▶ [WHAT YOU WILL DO]: Reproduce all the lines below exactly and omit the images.

[Data extracted from a collection]
○ ○ ○ ○ ○ ○ ○
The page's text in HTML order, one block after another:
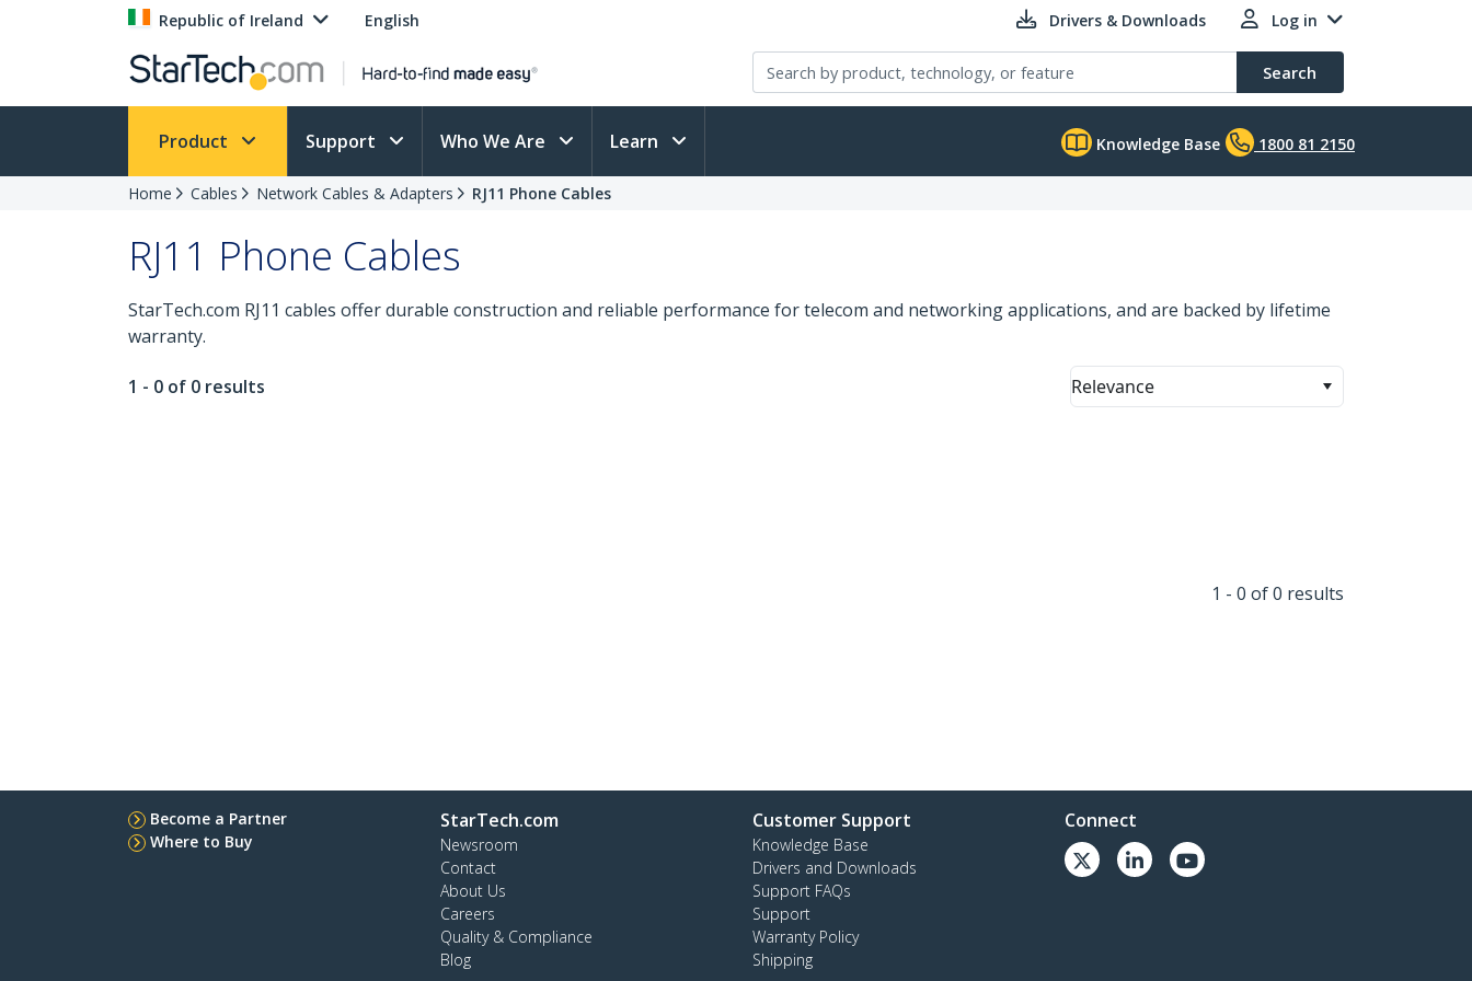
Republic of Ireland English Drivers & Downloads Log in
Search
Product Support Who We Are Learn Knowledge Base 1800 81 2150
Home Cables Network Cables & Adapters RJ11 Phone Cables
RJ11 Phone Cables
StarTech.com RJ11 cables offer durable construction and reliable performance for telecom and networking applications, and are backed by lifetime
warranty.
1 - 0 of 0 results Relevance
1 - 0 of 0 results
Become a Partner
Where to Buy
StarTech.com
Newsroom
Contact
About Us
Careers
Quality & Compliance
Blog
Customer Support
Knowledge Base
Drivers and Downloads
Support FAQs
Support
Warranty Policy
Shipping
Connect
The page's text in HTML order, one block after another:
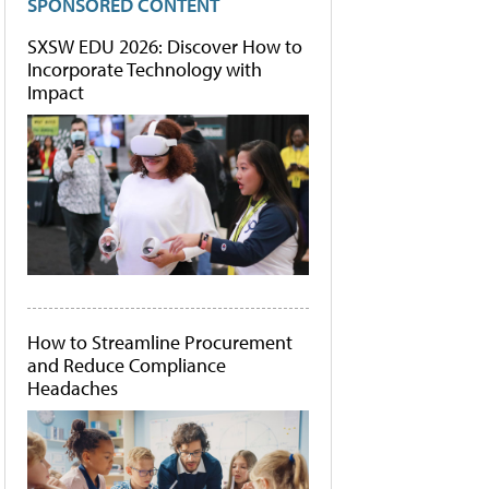
SXSW EDU 2026: Discover How to
Incorporate Technology with
Impact
How to Streamline Procurement
and Reduce Compliance
Headaches
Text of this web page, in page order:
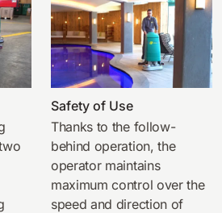
Safety of Use
Thanks to the follow-
behind operation, the
operator maintains
maximum control over the
speed and direction of
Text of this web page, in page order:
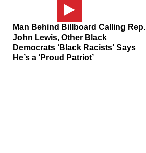
Man Behind Billboard Calling Rep.
John Lewis, Other Black
Democrats ‘Black Racists’ Says
He’s a ‘Proud Patriot’
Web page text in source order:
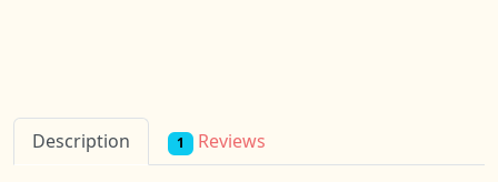
Description 1 Reviews
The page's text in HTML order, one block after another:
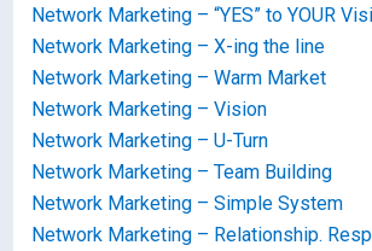
Network Marketing – “YES” to YOUR
Network Marketing – X-ing the line
Network Marketing – Warm Market
Network Marketing – Vision
Network Marketing – U-Turn
Network Marketing – Team Building
Network Marketing – Simple System
Network Marketing – Relationship.
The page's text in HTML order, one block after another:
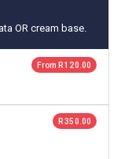
OR cream base.
From R 120.00
R 350.00
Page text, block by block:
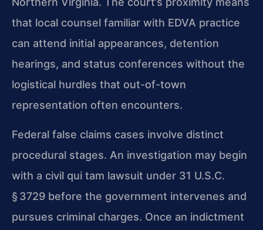
that local counsel familiar with EDVA practice
can attend initial appearances, detention
hearings, and status conferences without the
logistical hurdles that out-of-town
representation often encounters.
Federal false claims cases involve distinct
procedural stages. An investigation may begin
with a civil qui tam lawsuit under 31 U.S.C.
§ 3729 before the government intervenes and
pursues criminal charges. Once an indictment
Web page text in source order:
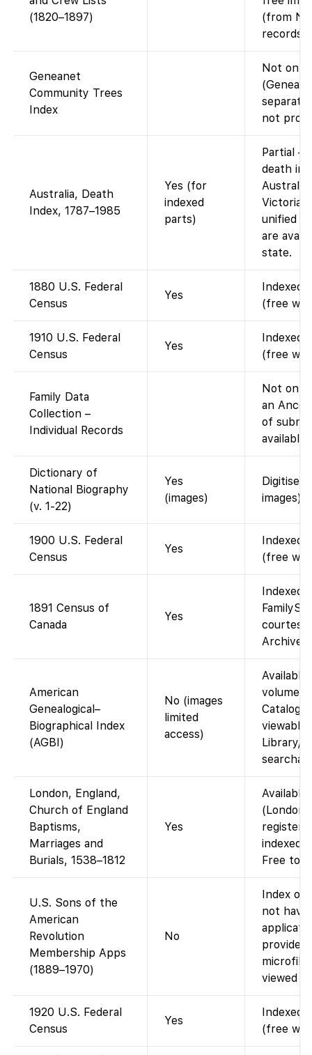
(1820–1897)
(from
records).
Geneanet
Community Trees
Index
Not on
not
Australia, Death
Index, 1787–1985
Yes (for
indexed
parts)
Partial –
death
Victoria)
unified
are
state.
1880 U.S. Federal
Census
Yes
Indexed
(free
1910 U.S. Federal
Census
Yes
Indexed
(free
Family Data
Collection –
Individual Records
Not on
an
of
available
Dictionary of
National Biography
(v. 1-22)
Yes
(images)
Digitised
images).
1900 U.S. Federal
Census
Yes
Indexed
(free
1891 Census of
Canada
Yes
Indexed
courtesy
Archives
American
Genealogical–
Biographical Index
(AGBI)
No (images
limited
access)
Available
volumes
Catalog.
viewable
Library/
London, England,
Church of England
Baptisms,
Marriages and
Burials, 1538–1812
Yes
Available
(London/
registers
indexed
Free to
U.S. Sons of the
American
Revolution
Membership Apps
(1889–1970)
No
Index
not have
provides
viewed
1920 U.S. Federal
Census
Yes
Indexed
(free
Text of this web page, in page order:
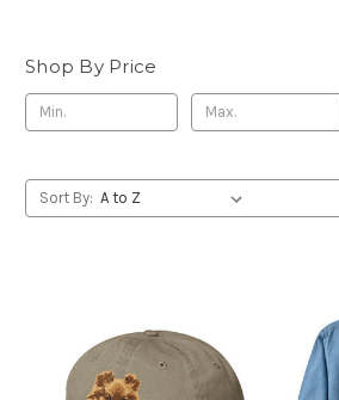
Shop By Price
Sort By:
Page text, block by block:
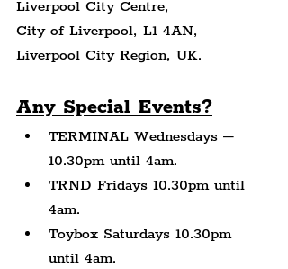
Liverpool City Centre,
City of Liverpool, L1 4AN,
Liverpool City Region, UK.
Any Special Events?
TERMINAL Wednesdays –
10.30pm until 4am.
TRND Fridays 10.30pm until
4am.
Toybox Saturdays 10.30pm
until 4am.
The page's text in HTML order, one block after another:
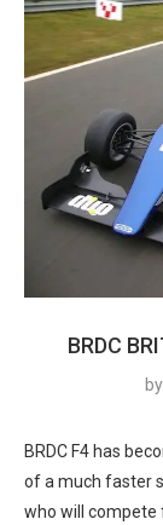
BRDC
by
BRDC F4 has
of a much faster
who will compete
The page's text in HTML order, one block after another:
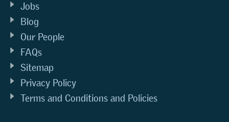
Jobs
Blog
Our People
FAQs
Sitemap
Privacy Policy
Terms and Conditions and Policies
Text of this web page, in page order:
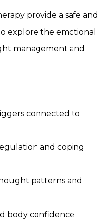
provide a safe and
explore the emotional
management and
connected to
and coping
patterns and
body confidence
○ ○ ○ ○ ○ ○ ○
▶ [TASK OUTPUT]:
The page's text in HTML order, one block after another:
Republic of Ireland English Drivers & Downloads Log in
Search
Product Support Who We Are Learn Knowledge Base 1800 81 2150
Home Cables Network Cables & Adapters RJ11 Phone Cables
RJ11 Phone Cables
StarTech.com RJ11 cables offer durable construction and reliable performance for telecom and networking applications, and are backed by lifetime
warranty.
1 - 0 of 0 results Relevance
1 - 0 of 0 results
Become a Partner
Where to Buy
StarTech.com
Newsroom
Contact
About Us
Careers
Quality & Compliance
Blog
Customer Support
Knowledge Base
Drivers and Downloads
Support FAQs
Support
Warranty Policy
Shipping
Connect
The page's text in HTML order, one block after another:
SXSW EDU 2026: Discover How to
Incorporate Technology with
Impact
How to Streamline Procurement
and Reduce Compliance
Headaches
Text of this web page, in page order:
Safety of Use
Thanks to the follow-
behind operation, the
operator maintains
maximum control over the
speed and direction of
Text of this web page, in page order:
Man Behind Billboard Calling Rep.
John Lewis, Other Black
Democrats ‘Black Racists’ Says
He’s a ‘Proud Patriot’
Web page text in source order:
Description 1 Reviews
The page's text in HTML order, one block after another:
Network Marketing – “YES” to YOUR
Network Marketing – X-ing the line
Network Marketing – Warm Market
Network Marketing – Vision
Network Marketing – U-Turn
Network Marketing – Team Building
Network Marketing – Simple System
Network Marketing – Relationship.
The page's text in HTML order, one block after another:
OR cream base.
From R 120.00
R 350.00
Page text, block by block:
that local counsel familiar with EDVA practice
can attend initial appearances, detention
hearings, and status conferences without the
logistical hurdles that out-of-town
representation often encounters.
Federal false claims cases involve distinct
procedural stages. An investigation may begin
with a civil qui tam lawsuit under 31 U.S.C.
§ 3729 before the government intervenes and
pursues criminal charges. Once an indictment
Web page text in source order:
(1820–1897)
(from
records).
Geneanet
Community Trees
Index
Not on
not
Australia, Death
Index, 1787–1985
Yes (for
indexed
parts)
Partial –
death
Victoria)
unified
are
state.
1880 U.S. Federal
Census
Yes
Indexed
(free
1910 U.S. Federal
Census
Yes
Indexed
(free
Family Data
Collection –
Individual Records
Not on
an
of
available
Dictionary of
National Biography
(v. 1-22)
Yes
(images)
Digitised
images).
1900 U.S. Federal
Census
Yes
Indexed
(free
1891 Census of
Canada
Yes
Indexed
courtesy
Archives
American
Genealogical–
Biographical Index
(AGBI)
No (images
limited
access)
Available
volumes
Catalog.
viewable
Library/
London, England,
Church of England
Baptisms,
Marriages and
Burials, 1538–1812
Yes
Available
(London/
registers
indexed
Free to
U.S. Sons of the
American
Revolution
Membership Apps
(1889–1970)
No
Index
not have
provides
viewed
1920 U.S. Federal
Census
Yes
Indexed
(free
Text of this web page, in page order:
Shop By Price
Sort By:
Page text, block by block:
Liverpool City Centre,
City of Liverpool, L1 4AN,
Liverpool City Region, UK.
Any Special Events?
TERMINAL Wednesdays –
10.30pm until 4am.
TRND Fridays 10.30pm until
4am.
Toybox Saturdays 10.30pm
until 4am.
The page's text in HTML order, one block after another:
BRDC
by
BRDC F4 has
of a much faster
who will compete
The page's text in HTML order, one block after another:
Jobs
Blog
Our People
FAQs
Sitemap
Privacy Policy
Terms and Conditions and Policies
Text of this web page, in page order:
provide a safe and
explore the emotional
management and
connected to
and coping
patterns and
body confidence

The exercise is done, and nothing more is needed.